How To Create and Use a Stakeholder Map
Kara Jedele
What is a Stakeholder Map?
A stakeholder map is a tool to track the development and complexity of a moral dilemma. Ethics education is valuable because it challenges you to dig into all different sides of an issue. A stakeholder map will help guide you through that process. It works best as a simple web. Start a stakeholder map with the topic in the middle, branching off with subjects that are affected by the topic, then branching potential outcomes off the subjects. Here is a template of a stakeholder map. Notice that a subject can have one or more outcomes.
How do I use a stakeholder map?
First, you just need a piece of paper.

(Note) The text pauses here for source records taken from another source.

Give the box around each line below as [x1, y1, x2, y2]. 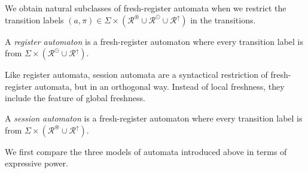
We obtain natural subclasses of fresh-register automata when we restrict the [5, 2, 286, 14]
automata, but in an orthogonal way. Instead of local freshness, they [34, 80, 285, 92]
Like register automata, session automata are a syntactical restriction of [5, 68, 268, 81]
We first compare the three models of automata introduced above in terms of [5, 145, 287, 157]
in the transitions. [190, 13, 256, 26]
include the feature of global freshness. [5, 92, 145, 104]
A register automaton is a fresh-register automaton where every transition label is [5, 35, 303, 47]
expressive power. [5, 157, 68, 169]
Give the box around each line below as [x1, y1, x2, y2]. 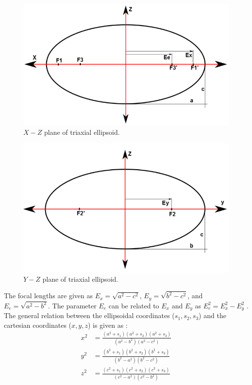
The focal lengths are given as [4, 290, 93, 301]
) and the [199, 310, 226, 321]
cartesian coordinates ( [4, 320, 72, 330]
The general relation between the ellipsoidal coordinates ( [4, 310, 175, 321]
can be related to [108, 300, 159, 310]
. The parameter [48, 300, 97, 310]
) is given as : [87, 320, 128, 330]
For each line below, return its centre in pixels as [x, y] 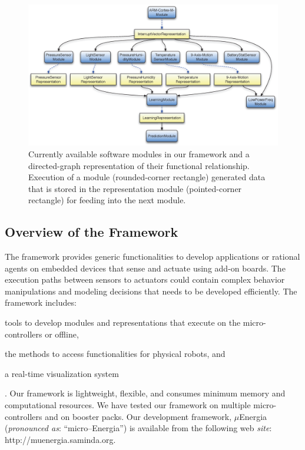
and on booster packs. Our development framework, [138, 416]
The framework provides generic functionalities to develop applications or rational [152, 257]
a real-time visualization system [62, 373]
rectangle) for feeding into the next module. [107, 200]
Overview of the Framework [92, 232]
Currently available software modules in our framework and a [139, 153]
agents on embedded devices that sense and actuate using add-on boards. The [145, 268]
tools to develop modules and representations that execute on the [123, 322]
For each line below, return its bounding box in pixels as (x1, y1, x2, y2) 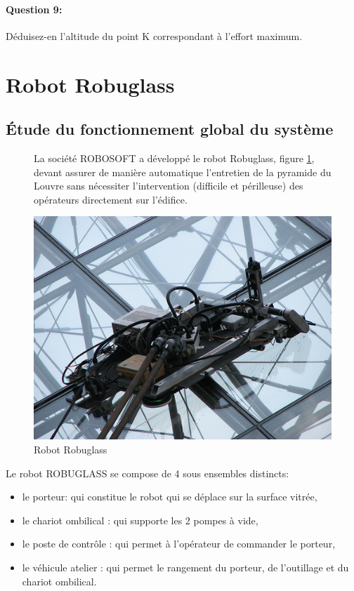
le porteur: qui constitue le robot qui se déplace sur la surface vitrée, (22, 489, 317, 504)
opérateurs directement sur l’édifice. (34, 192, 188, 206)
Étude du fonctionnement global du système (6, 118, 334, 140)
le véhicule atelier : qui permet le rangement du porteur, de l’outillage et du (22, 559, 349, 574)
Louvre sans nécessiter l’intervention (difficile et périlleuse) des (34, 178, 303, 193)
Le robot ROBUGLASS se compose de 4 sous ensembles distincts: (6, 465, 289, 480)
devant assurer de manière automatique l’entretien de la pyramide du (34, 164, 332, 179)
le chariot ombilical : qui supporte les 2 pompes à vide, (22, 512, 258, 527)
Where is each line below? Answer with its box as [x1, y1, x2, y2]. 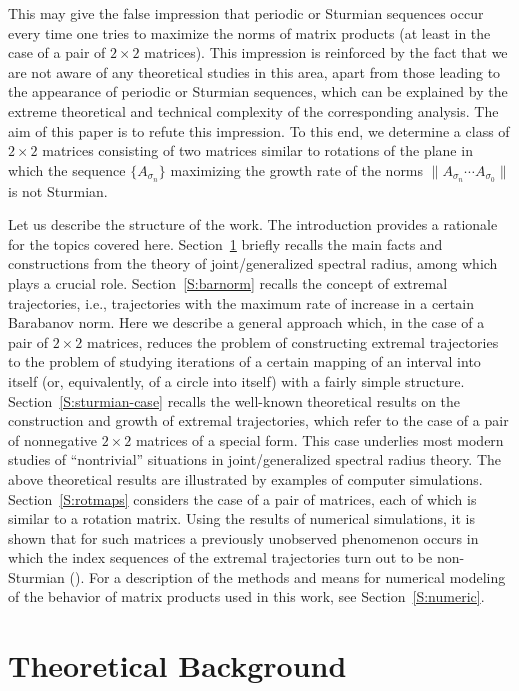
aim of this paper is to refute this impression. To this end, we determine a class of [8, 120, 510, 141]
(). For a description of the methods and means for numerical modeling [69, 566, 506, 587]
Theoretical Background [8, 645, 347, 686]
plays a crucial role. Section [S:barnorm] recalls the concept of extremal [8, 272, 448, 293]
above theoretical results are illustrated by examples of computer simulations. [8, 468, 483, 489]
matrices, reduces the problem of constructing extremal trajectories [87, 331, 499, 352]
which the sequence [8, 159, 126, 180]
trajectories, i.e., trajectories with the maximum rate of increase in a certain [8, 292, 474, 313]
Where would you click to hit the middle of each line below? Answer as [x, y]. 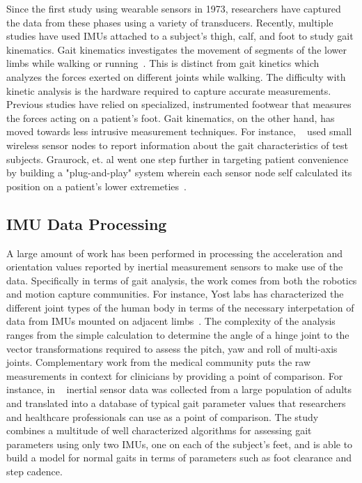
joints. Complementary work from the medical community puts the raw [159, 362]
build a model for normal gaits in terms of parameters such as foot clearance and [179, 458]
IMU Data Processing [87, 223]
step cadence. [34, 472]
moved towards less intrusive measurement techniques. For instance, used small [179, 131]
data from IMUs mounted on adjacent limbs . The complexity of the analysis [171, 321]
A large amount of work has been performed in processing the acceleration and [175, 253]
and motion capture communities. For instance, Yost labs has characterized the [175, 294]
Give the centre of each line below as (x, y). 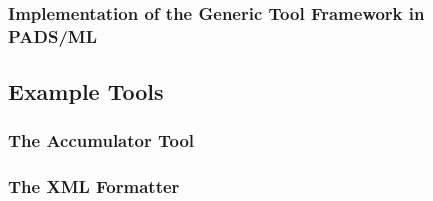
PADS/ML (52, 35)
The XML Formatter (94, 186)
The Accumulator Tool (101, 140)
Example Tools (86, 91)
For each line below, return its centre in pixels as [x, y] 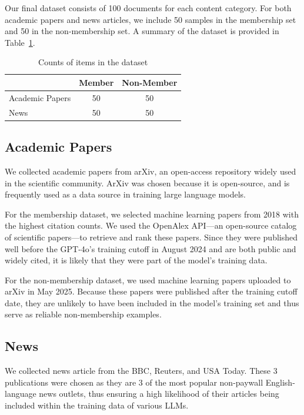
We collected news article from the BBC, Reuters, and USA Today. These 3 [141, 371]
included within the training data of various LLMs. [97, 405]
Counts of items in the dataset [93, 62]
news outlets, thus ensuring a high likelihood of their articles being [159, 394]
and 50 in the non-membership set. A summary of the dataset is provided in [142, 31]
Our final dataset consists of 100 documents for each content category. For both [148, 8]
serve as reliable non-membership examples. [83, 314]
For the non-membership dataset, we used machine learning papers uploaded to [148, 280]
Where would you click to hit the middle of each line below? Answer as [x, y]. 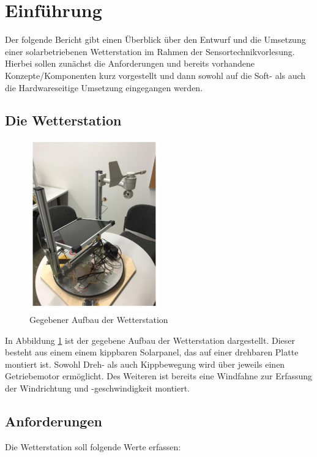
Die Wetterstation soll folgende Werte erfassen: [93, 446]
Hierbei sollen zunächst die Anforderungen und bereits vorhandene [130, 63]
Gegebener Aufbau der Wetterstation [99, 320]
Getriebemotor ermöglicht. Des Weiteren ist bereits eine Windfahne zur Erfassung [159, 376]
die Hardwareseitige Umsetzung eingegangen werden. [104, 87]
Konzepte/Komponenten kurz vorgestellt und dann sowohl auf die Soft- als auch [155, 75]
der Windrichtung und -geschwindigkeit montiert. [98, 388]
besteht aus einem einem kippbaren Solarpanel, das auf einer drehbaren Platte [152, 352]
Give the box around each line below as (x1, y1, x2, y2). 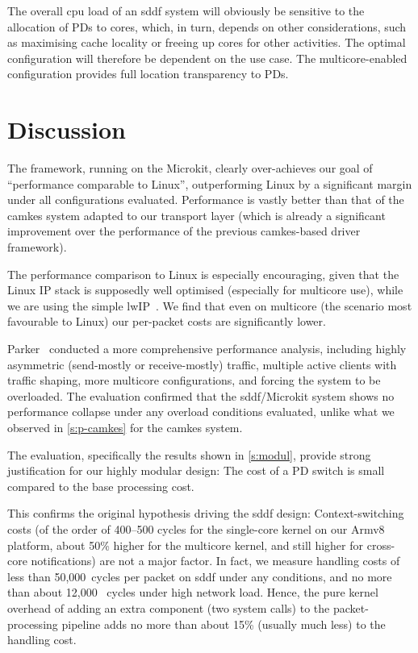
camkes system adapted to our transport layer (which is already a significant (7, 206, 386, 223)
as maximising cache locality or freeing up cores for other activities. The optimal (7, 34, 406, 51)
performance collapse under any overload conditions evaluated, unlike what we (7, 403, 395, 420)
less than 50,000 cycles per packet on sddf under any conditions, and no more (7, 568, 392, 584)
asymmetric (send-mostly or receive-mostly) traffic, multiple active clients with (7, 356, 397, 372)
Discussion (7, 113, 126, 146)
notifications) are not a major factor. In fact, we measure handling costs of (31, 552, 400, 569)
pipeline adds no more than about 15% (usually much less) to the (61, 615, 386, 632)
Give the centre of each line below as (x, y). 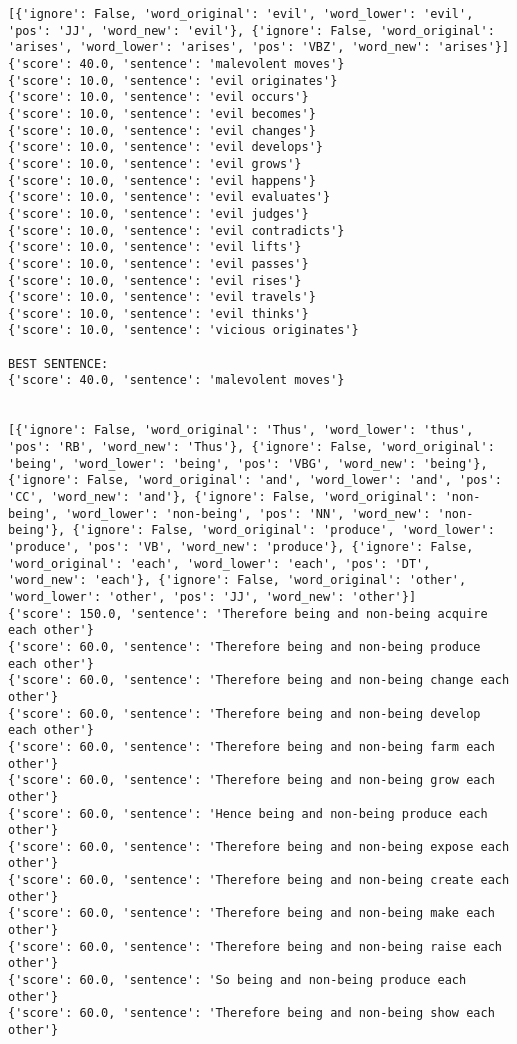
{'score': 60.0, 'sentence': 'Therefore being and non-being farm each (251, 746)
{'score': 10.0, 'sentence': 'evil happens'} (162, 180)
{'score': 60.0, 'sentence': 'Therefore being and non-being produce (244, 646)
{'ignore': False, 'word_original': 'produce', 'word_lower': (283, 530)
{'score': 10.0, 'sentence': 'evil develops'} (165, 147)
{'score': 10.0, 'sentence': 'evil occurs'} (158, 97)
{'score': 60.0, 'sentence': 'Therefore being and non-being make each (251, 913)
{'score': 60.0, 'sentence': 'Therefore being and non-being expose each (259, 846)
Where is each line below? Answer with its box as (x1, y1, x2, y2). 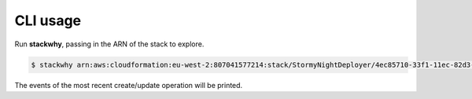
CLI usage (14, 12, 82, 29)
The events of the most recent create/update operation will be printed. (14, 80, 243, 90)
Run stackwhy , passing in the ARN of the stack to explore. (14, 39, 205, 49)
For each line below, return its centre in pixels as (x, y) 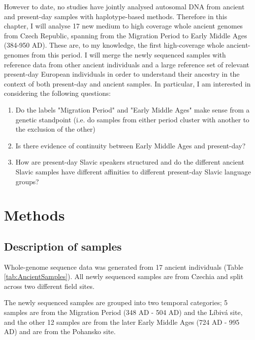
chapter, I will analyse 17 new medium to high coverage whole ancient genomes (124, 26)
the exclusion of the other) (55, 129)
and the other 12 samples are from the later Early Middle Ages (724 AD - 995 (122, 322)
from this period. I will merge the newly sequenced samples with (129, 54)
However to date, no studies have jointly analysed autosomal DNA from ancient (124, 6)
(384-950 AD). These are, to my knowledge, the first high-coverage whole (114, 45)
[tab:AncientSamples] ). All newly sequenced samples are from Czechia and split (124, 276)
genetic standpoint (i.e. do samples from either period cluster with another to (132, 119)
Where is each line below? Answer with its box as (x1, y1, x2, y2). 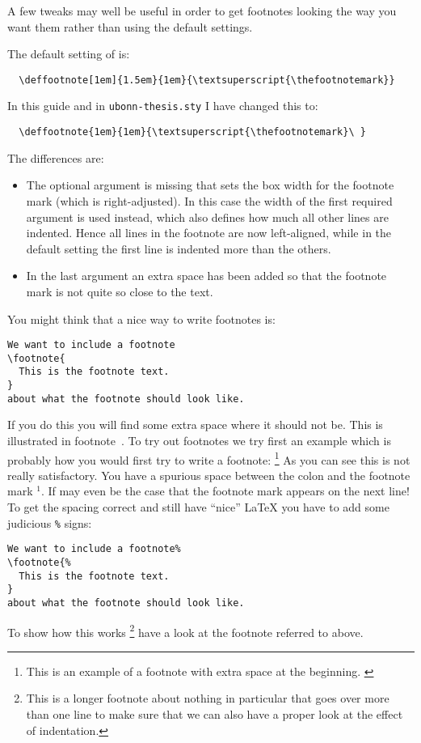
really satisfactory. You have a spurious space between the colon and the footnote (7, 466, 410, 483)
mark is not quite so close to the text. (26, 282, 213, 299)
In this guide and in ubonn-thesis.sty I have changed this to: (7, 97, 318, 114)
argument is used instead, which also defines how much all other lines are (26, 208, 389, 225)
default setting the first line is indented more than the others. (26, 240, 331, 257)
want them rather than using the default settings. (7, 18, 253, 35)
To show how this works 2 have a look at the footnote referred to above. (7, 621, 364, 640)
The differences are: (7, 149, 104, 166)
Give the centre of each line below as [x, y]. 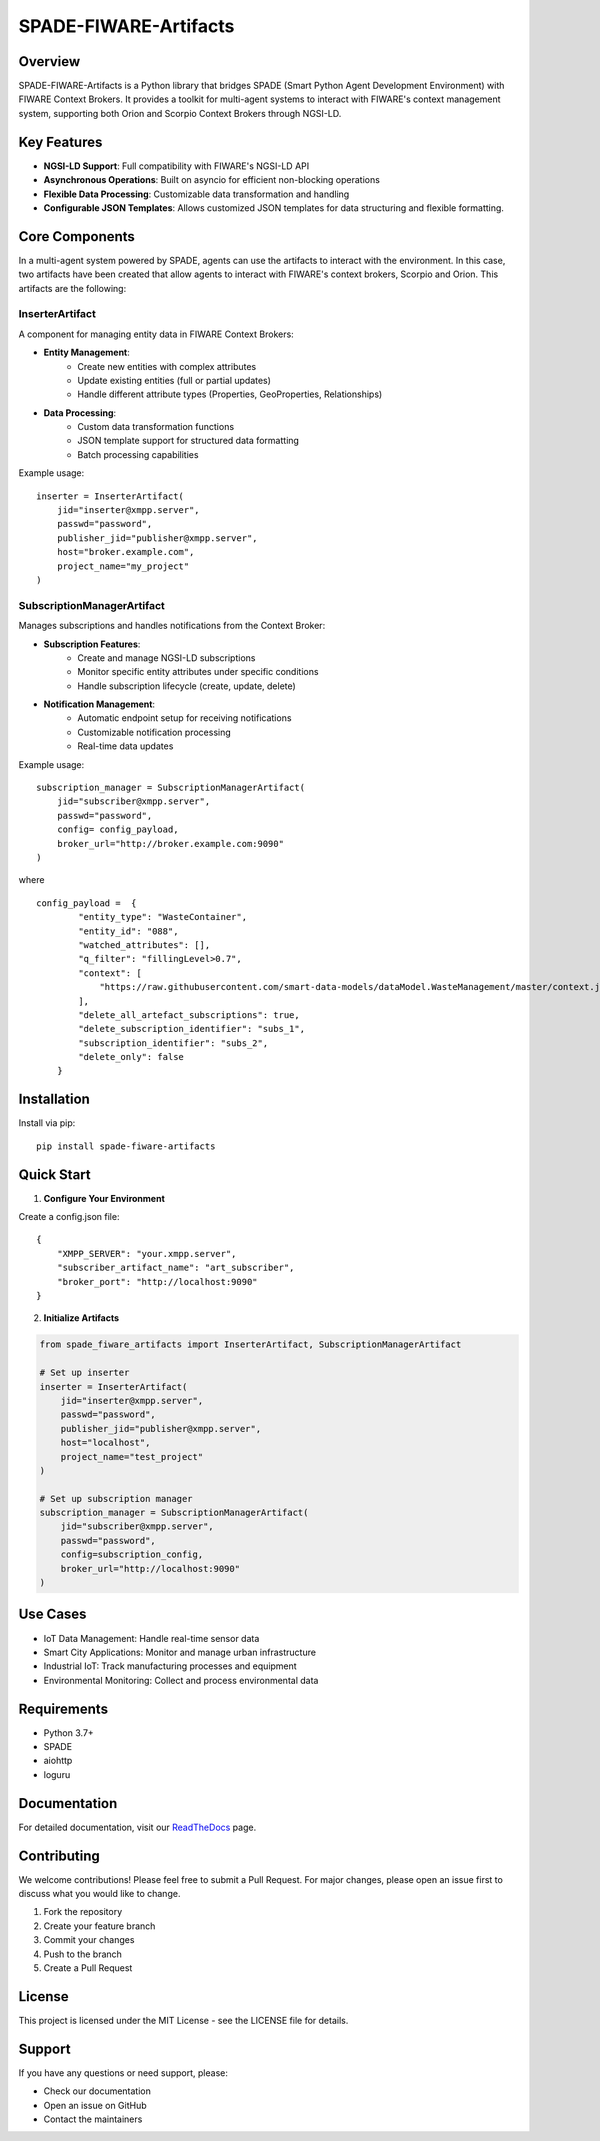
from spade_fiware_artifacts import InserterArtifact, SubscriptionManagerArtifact [250, 1344]
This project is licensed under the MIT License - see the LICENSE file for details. [183, 2020]
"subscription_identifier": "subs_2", [173, 1043]
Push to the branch [82, 1954]
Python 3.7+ [68, 1732]
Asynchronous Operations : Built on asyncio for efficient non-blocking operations [211, 180]
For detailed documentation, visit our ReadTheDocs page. [137, 1827]
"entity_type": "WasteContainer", [163, 917]
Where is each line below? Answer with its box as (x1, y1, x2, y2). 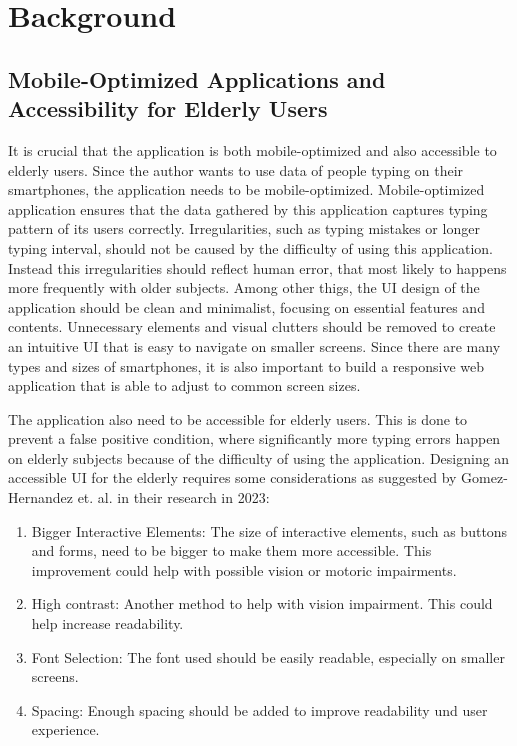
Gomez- (461, 467, 508, 488)
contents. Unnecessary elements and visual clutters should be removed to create (8, 316, 496, 337)
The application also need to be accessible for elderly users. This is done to (8, 408, 468, 429)
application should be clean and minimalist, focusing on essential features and (8, 296, 485, 317)
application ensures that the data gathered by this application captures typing (8, 198, 488, 219)
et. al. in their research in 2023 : (77, 487, 270, 508)
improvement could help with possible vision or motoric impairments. (31, 559, 457, 580)
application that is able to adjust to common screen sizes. (8, 375, 361, 396)
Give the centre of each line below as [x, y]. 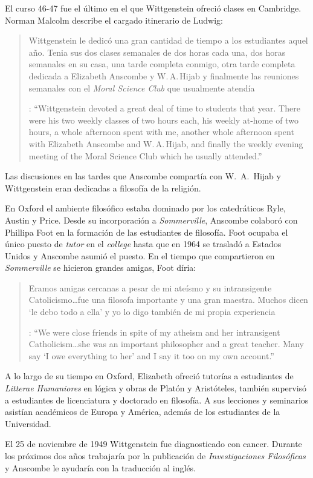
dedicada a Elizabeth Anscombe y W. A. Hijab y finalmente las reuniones [164, 75]
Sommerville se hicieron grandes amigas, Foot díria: [101, 267]
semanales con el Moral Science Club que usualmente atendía [142, 88]
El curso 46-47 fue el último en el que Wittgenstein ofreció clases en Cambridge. [153, 8]
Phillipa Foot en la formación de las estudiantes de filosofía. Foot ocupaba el [147, 232]
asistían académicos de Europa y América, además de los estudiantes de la [143, 412]
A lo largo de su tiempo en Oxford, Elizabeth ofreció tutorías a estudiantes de [149, 376]
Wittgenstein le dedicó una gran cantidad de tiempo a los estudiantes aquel [168, 40]
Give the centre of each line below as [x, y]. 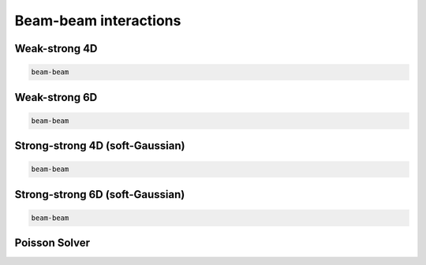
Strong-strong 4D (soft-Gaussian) [100, 146]
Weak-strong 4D [56, 49]
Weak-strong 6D [56, 97]
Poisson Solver [52, 243]
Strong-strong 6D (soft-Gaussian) [100, 194]
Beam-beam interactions [98, 21]
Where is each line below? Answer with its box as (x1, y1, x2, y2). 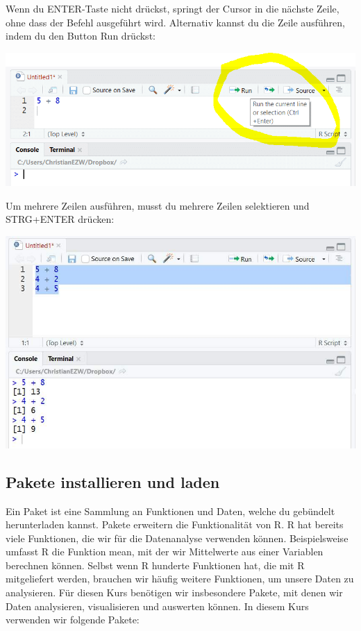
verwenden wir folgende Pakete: (6, 612, 140, 627)
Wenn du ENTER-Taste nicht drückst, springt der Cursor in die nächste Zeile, (6, 1, 339, 15)
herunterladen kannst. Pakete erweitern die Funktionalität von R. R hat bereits (6, 517, 344, 532)
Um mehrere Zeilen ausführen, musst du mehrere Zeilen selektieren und (6, 198, 310, 212)
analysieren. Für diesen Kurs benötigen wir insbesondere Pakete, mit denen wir (6, 585, 343, 600)
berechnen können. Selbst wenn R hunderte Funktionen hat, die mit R (6, 557, 305, 572)
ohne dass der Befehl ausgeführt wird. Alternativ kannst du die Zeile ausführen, (6, 15, 345, 29)
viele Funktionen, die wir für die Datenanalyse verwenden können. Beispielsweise (6, 530, 349, 545)
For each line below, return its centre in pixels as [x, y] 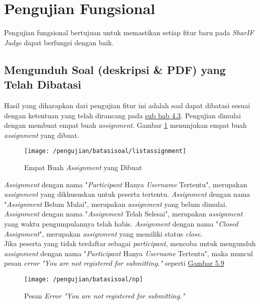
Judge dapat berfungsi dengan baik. [59, 42]
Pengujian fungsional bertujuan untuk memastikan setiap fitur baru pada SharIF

As you work through a Prindle Post print edition article, you’ll be prompted to start your stakeholder map and you can continue adding to it as you read. Decide what to put in the topic portion of the map. You might want the topic to be a person or group of people such as “high school students” or “women legislators.” Or, the topic might be an idea, such as “filibusters” or “strategic voting.” Next, start brainstorming subjects that are affected by the topic based on your own background knowledge and ideas presented in the article. We recommend starting the stakeholder map as a whole class activity to make sure everyone is on the same page, and then continuing to work alone or in small groups for the remainder of the article. This process will help you tease out the depth of your moral reasoning and understand the scope of the issue more fully by the end of the lesson.